東京都心から電車に揺られることおよそ15分。京王線八幡山駅を降りて商店街を抜け、のどかな住宅街を歩くと15分ほどで本学アスレティックセンター八幡山が見えてくる。4つの競技スポーツ部の専用練習場と球技対応のメインアリーナ、トレーニングルーム、地上3階、地下3階建ての総合運動施設である。施設には学生寮(アスレティックヴィレッジ八幡山)が隣接し、敷地北側に整備された植栽豊かな小径は、地域に溶け込みながらも緩やかな境界となっていて、学生がのびのびと練習に打ち込める環境となっている。

 

本学フェンシング部の練習場はこの施設の地下3階にある。練習用ピストは6面。

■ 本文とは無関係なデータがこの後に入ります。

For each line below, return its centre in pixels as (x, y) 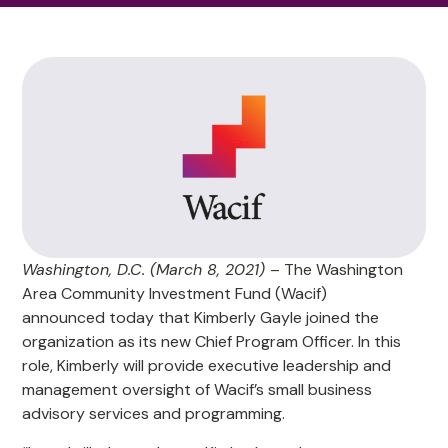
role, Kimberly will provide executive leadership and (207, 366)
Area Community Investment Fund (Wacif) (175, 294)
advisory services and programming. (156, 414)
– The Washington (337, 270)
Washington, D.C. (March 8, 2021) (146, 270)
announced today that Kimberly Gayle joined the (201, 318)
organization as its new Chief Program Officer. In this (212, 342)
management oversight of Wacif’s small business (197, 390)
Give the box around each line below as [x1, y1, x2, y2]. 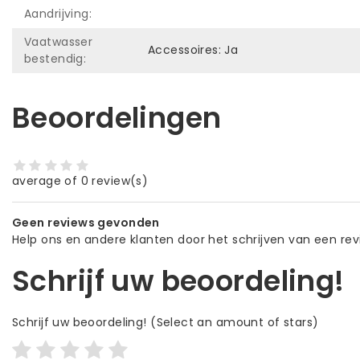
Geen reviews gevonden [12, 215, 160, 231]
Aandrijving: [24, 5, 92, 22]
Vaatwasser [24, 33, 93, 50]
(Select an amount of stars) [146, 314, 319, 331]
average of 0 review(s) [12, 173, 149, 190]
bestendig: [24, 50, 87, 67]
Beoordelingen [12, 97, 222, 137]
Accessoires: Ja [148, 41, 239, 58]
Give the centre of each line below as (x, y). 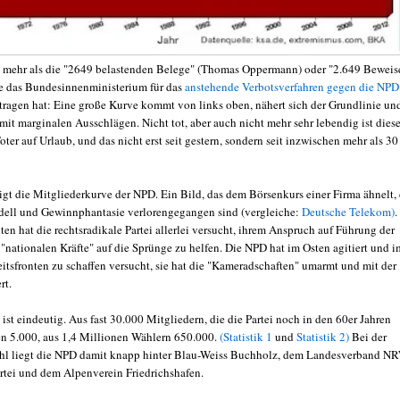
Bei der (368, 336)
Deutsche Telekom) (348, 211)
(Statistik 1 (246, 336)
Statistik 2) (323, 336)
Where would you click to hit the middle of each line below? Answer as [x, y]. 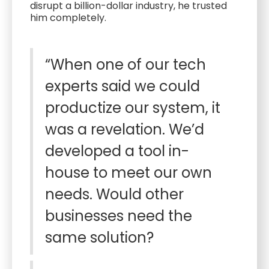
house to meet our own [128, 173]
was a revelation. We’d [125, 129]
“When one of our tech [125, 65]
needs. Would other [114, 194]
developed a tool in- [117, 151]
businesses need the [119, 216]
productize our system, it [133, 108]
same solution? [101, 237]
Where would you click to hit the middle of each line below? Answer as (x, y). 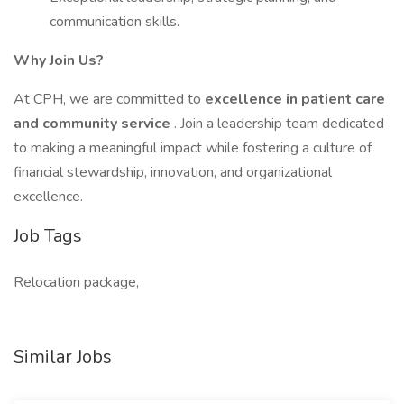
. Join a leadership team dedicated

天井は高く、明かり取りの窓からは自然光が差し込む、明るく広々とした空間だ。ここから数多の選手が育ち、幾多の栄光が紡ぎ出されてきた。

 

現在、チームを指揮するのは卒業生の山﨑茂樹監督である。

2003年の監督就任以来、全日本学生選手権(インカレ)をはじめとする国内主要大会で結果を出し、常勝軍団へと育て上げた名将だ。昨年はインカレで男子がエペ団体を制し、女子は団体3種目(フルーレ、エペ、サーブル)完全優勝。これにより国内主要大会(※)での男女団体優勝が101回に到達した。個人でもこれまで37人もの国内チャンピオンを育て、日本代表として活躍する選手も多数輩出してきた。2021年東京五輪男子エペ団体で金メダルを獲得した山田優選手(2017年・文理卒/山一商事)もその1人である。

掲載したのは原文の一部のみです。